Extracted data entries
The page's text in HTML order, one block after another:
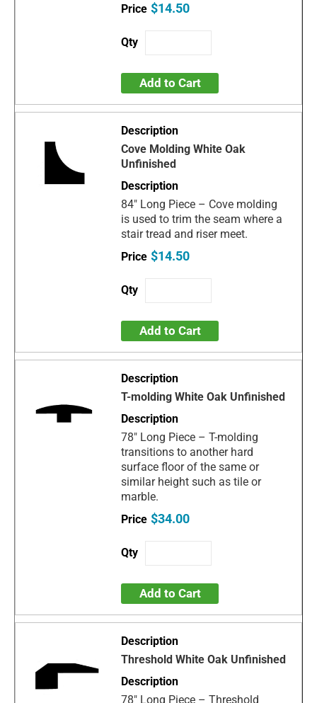
$14.50
Add to Cart
Cove Molding White Oak
Unfinished
84" Long Piece – Cove molding
is used to trim the seam where a
stair tread and riser meet.
$14.50
Add to Cart
T-molding White Oak Unfinished
78" Long Piece – T-molding
transitions to another hard
surface floor of the same or
similar height such as tile or
marble.
$34.00
Add to Cart
Threshold White Oak Unfinished
78" Long Piece – Threshold

## [Work task]
With the pictures removed, the entries above should be transcribed exactly.

## [Task response]
The page's text in HTML order, one block after another:
$14.50
Add to Cart
Cove Molding White Oak
Unfinished
84" Long Piece – Cove molding
is used to trim the seam where a
stair tread and riser meet.
$14.50
Add to Cart
T-molding White Oak Unfinished
78" Long Piece – T-molding
transitions to another hard
surface floor of the same or
similar height such as tile or
marble.
$34.00
Add to Cart
Threshold White Oak Unfinished
78" Long Piece – Threshold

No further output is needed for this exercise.